Here‘s one of my favorite TED talks by Dan Pink on extrinsic versus intrinsic motivation that further explains why extrinsic motivators stop working at a certain point. What I find so fascinating is that I felt this as a kid — in sports and in school especially. I identified this problem for myself as a kid, except it manifested more as a middle finger up to the people who tried to make me do things without appealing to my own intrinsic value.

This phenomenon happened to me not only in piano lessons, but definitely in sports and in the classroom. I believe I had more potential in sports and in the classroom than what I exhibited. For instance, if we ran drills and a coach yelled at me to be stronger, do better, or run faster, instant insurgency kicked in because I was not going to do it for the coach, for that extrinsic reason. If I wanted to achieve something intrinsically for myself, I knew I had the capability, and that was enough for me. I didn’t need to prove it to anyone else. That makes for a pretty crappy team dynamic when an individual acts this way. I see that now.

Today, I feel it heavily and witness this same phenomenon in organizations. Many people have lost purpose in their work. Purpose is what drives intrinsic motivation. Yet, we all still seem to bang our heads against walls trying to figure out how to make people more productive. Why aren’t organizations spending more time at helping to support intrinsic drivers of their employees? Because numbers, statistics, survey results, budgets, and other metrics are dictating their productivity measures without taking into account the human element. Those numbers would improve if leaders focused on supporting the humans who make productivity roll.

Unfortunately some leaders can be made to feel ineffective when outcomes aren’t as expected or desired. Leaders in larger realms are often punished in some way for not meeting objectives. This feeling of ineffectiveness is precisely where the shift needs to happen in leadership theory.
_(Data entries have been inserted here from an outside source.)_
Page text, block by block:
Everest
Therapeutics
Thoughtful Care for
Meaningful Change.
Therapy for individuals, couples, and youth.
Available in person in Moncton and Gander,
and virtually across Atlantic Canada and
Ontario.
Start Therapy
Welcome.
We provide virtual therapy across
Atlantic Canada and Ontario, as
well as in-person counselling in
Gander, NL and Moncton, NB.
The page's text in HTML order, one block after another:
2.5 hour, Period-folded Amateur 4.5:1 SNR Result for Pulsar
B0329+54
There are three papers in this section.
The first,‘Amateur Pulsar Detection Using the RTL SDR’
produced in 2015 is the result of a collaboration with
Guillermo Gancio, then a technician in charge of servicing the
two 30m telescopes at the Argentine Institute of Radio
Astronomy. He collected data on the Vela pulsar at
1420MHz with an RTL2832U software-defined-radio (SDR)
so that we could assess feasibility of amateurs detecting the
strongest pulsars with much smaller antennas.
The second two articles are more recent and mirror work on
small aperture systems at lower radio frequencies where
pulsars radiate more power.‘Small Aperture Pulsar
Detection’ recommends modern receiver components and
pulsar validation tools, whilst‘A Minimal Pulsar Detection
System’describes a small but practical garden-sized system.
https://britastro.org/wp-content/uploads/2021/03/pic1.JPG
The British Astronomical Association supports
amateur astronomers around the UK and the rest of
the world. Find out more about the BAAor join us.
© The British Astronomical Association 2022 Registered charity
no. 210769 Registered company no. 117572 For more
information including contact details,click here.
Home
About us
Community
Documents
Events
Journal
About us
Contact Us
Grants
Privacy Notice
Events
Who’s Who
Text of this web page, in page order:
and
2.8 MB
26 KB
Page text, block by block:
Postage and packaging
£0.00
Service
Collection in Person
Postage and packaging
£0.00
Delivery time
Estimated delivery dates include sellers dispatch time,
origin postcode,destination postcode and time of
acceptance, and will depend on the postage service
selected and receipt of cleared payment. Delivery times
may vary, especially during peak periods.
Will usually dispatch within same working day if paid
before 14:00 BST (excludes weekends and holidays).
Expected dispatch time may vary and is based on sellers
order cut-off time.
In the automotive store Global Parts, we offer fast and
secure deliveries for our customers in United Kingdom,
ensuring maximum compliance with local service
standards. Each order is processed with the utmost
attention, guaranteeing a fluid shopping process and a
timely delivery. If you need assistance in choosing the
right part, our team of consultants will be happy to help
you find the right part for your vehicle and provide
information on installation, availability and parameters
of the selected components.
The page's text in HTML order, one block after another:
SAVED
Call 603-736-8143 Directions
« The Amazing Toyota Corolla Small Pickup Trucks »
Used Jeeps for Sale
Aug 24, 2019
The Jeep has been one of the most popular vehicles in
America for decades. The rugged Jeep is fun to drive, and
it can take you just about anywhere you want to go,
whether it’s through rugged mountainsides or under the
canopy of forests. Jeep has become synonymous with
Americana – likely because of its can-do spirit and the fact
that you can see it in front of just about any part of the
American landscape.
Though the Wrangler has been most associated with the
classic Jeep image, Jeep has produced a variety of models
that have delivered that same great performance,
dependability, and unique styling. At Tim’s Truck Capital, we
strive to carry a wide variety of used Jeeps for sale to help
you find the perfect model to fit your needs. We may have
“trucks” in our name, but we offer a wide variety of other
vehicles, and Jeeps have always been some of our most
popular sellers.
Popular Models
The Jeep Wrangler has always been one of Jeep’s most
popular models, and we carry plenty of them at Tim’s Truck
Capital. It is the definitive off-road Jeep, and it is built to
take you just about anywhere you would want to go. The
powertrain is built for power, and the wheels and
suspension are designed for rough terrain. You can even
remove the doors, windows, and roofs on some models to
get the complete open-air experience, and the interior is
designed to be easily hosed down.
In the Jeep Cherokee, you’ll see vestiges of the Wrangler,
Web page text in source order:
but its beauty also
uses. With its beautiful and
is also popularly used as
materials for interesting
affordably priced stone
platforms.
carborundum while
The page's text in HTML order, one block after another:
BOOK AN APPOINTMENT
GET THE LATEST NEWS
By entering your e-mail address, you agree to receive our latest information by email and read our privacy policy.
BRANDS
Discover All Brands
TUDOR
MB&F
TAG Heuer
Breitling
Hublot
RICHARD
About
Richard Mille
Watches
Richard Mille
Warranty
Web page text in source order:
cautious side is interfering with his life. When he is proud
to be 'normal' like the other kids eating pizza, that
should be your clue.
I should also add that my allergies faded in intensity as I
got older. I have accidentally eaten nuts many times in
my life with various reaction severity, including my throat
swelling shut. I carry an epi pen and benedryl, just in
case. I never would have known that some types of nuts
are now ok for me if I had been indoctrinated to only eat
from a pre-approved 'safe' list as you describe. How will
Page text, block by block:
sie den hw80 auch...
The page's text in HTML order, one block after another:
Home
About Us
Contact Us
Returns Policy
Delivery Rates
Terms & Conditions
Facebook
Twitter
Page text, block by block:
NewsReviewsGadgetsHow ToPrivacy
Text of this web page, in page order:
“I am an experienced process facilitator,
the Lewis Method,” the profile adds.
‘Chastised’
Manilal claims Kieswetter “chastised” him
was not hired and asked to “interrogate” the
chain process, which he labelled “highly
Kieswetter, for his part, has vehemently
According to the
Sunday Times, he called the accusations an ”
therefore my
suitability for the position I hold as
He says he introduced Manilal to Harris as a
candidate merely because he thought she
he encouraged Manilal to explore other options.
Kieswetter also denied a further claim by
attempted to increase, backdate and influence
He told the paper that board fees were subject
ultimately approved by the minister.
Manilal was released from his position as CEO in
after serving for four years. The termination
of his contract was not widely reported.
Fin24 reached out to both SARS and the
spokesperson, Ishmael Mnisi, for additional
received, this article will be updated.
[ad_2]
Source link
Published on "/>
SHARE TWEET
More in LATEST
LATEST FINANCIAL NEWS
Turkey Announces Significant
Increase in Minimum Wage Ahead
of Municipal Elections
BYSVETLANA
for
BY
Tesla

Leaders and followers need to acknowledge the importance of purpose, recognize that there’s a difference between intrinsic and extrinsic motivation, and they need to be given the autonomy to feed others’ purposes. I use the term ‘leaders’ loosely because leaders come in many forms — parents, cooks, teachers, bosses, managers, CEOs, co-workers, janitors, friends. Title, status, and position do not make a leader.

This topic has been on my mind for awhile because I have three very different children whom I want to support in ways to make them the best humans they can be. If that can be achieved, they’ll have more purpose in their own lives and become more productive in whatever they choose to do. This parenting challenge is NOT easy. So I ask myself questions about how I’ve done so far, how I’m doing now, and observe others for the same:

Did I push my kids at sports to the point of creating tears or anxiety? Did my monetary offers to do chores ever work? Have I ever thoughtlessly belittled my kids because I thought I knew their potential better than they did? Do I ever force them to achieve goals because of my own expectations of them?

Or

Did I work to discover intrinsic value for my kids in their studies and other activities? Did I seek out people who support the reality of the benefits of intrinsic motivation for myself and for my kids? More importantly, do I spend time searching for and helping them to discover their intrinsic motivators?

I will tack on at the end of this post that my parents were fantastic at allowing me to be myself and find my own purpose, even through difficult times as a kid. Had I been more honest about my lack of desire for piano lessons (and not been so damn good at fabricating such well-composed songs on the fly), this experience may not have drug on so long — for me or for poor Janis.

Thank you, Janis, for putting up with me for all those years, sitting next to me on the piano bench doing your best to coach me through songs, and for teaching me fundamentals that I still remember and use today in life. Despite my lack of seriousness in learning piano, every person who has touched my life has created a lasting impact.

3 thoughts on “Piano Lessons Made Me Think, But I Still Can’t Play Piano

  1. I love reading your writing. I can’t wait to see what is next! When I am reading, I am there, feeling what you say as if it happened to me. You are an incredible writer.